■ **Your objective**
Every record must appear in your reply exactly as written.

──────

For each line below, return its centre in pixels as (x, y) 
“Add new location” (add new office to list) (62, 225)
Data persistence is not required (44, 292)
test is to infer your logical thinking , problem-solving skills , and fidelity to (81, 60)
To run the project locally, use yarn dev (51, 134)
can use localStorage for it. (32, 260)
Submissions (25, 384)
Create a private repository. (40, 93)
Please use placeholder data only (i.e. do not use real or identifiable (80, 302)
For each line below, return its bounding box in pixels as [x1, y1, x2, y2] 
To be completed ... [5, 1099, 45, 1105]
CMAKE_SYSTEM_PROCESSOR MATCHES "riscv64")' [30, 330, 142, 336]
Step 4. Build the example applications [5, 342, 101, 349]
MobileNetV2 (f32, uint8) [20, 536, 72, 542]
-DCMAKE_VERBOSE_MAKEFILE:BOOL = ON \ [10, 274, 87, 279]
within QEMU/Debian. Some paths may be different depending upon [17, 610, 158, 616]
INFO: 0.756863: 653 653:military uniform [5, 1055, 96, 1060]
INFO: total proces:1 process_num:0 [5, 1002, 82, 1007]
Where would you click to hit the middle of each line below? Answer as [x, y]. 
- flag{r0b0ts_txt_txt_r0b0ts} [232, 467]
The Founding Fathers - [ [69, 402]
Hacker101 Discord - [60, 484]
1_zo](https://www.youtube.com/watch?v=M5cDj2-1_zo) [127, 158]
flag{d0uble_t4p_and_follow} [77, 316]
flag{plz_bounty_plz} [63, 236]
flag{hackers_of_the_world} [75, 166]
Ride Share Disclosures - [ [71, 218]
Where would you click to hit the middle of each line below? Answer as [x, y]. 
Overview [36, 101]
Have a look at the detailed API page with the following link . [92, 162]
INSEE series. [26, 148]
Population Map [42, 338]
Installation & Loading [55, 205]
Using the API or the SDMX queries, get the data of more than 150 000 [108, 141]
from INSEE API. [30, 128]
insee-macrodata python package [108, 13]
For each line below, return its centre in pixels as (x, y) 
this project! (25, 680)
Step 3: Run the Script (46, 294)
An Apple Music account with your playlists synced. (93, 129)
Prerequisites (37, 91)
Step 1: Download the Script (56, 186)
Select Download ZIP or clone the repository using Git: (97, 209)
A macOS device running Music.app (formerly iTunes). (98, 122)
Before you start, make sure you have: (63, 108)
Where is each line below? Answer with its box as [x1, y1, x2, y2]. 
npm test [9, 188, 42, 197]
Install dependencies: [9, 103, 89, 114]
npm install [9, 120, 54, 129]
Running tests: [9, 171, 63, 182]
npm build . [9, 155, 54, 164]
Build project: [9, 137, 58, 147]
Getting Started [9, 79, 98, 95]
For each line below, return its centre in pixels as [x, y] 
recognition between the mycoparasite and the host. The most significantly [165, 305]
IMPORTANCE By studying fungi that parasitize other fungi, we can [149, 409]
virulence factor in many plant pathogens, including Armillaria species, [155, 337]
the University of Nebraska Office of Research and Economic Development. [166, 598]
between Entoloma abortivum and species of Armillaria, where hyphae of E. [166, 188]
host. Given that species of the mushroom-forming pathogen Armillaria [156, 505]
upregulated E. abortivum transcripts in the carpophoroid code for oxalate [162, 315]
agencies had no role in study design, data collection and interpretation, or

──────

■ **Written response**
For each line below, return its centre in pixels as (x, y) 
“Add new location” (add new office to list) (62, 225)
Data persistence is not required (44, 292)
test is to infer your logical thinking , problem-solving skills , and fidelity to (81, 60)
To run the project locally, use yarn dev (51, 134)
can use localStorage for it. (32, 260)
Submissions (25, 384)
Create a private repository. (40, 93)
Please use placeholder data only (i.e. do not use real or identifiable (80, 302)
For each line below, return its bounding box in pixels as [x1, y1, x2, y2] 
To be completed ... [5, 1099, 45, 1105]
CMAKE_SYSTEM_PROCESSOR MATCHES "riscv64")' [30, 330, 142, 336]
Step 4. Build the example applications [5, 342, 101, 349]
MobileNetV2 (f32, uint8) [20, 536, 72, 542]
-DCMAKE_VERBOSE_MAKEFILE:BOOL = ON \ [10, 274, 87, 279]
within QEMU/Debian. Some paths may be different depending upon [17, 610, 158, 616]
INFO: 0.756863: 653 653:military uniform [5, 1055, 96, 1060]
INFO: total proces:1 process_num:0 [5, 1002, 82, 1007]
Where would you click to hit the middle of each line below? Answer as [x, y]. 
- flag{r0b0ts_txt_txt_r0b0ts} [232, 467]
The Founding Fathers - [ [69, 402]
Hacker101 Discord - [60, 484]
1_zo](https://www.youtube.com/watch?v=M5cDj2-1_zo) [127, 158]
flag{d0uble_t4p_and_follow} [77, 316]
flag{plz_bounty_plz} [63, 236]
flag{hackers_of_the_world} [75, 166]
Ride Share Disclosures - [ [71, 218]
Where would you click to hit the middle of each line below? Answer as [x, y]. 
Overview [36, 101]
Have a look at the detailed API page with the following link . [92, 162]
INSEE series. [26, 148]
Population Map [42, 338]
Installation & Loading [55, 205]
Using the API or the SDMX queries, get the data of more than 150 000 [108, 141]
from INSEE API. [30, 128]
insee-macrodata python package [108, 13]
For each line below, return its centre in pixels as (x, y) 
this project! (25, 680)
Step 3: Run the Script (46, 294)
An Apple Music account with your playlists synced. (93, 129)
Prerequisites (37, 91)
Step 1: Download the Script (56, 186)
Select Download ZIP or clone the repository using Git: (97, 209)
A macOS device running Music.app (formerly iTunes). (98, 122)
Before you start, make sure you have: (63, 108)
Where is each line below? Answer with its box as [x1, y1, x2, y2]. 
npm test [9, 188, 42, 197]
Install dependencies: [9, 103, 89, 114]
npm install [9, 120, 54, 129]
Running tests: [9, 171, 63, 182]
npm build . [9, 155, 54, 164]
Build project: [9, 137, 58, 147]
Getting Started [9, 79, 98, 95]
For each line below, return its centre in pixels as [x, y] 
recognition between the mycoparasite and the host. The most significantly [165, 305]
IMPORTANCE By studying fungi that parasitize other fungi, we can [149, 409]
virulence factor in many plant pathogens, including Armillaria species, [155, 337]
the University of Nebraska Office of Research and Economic Development. [166, 598]
between Entoloma abortivum and species of Armillaria, where hyphae of E. [166, 188]
host. Given that species of the mushroom-forming pathogen Armillaria [156, 505]
upregulated E. abortivum transcripts in the carpophoroid code for oxalate [162, 315]
agencies had no role in study design, data collection and interpretation, or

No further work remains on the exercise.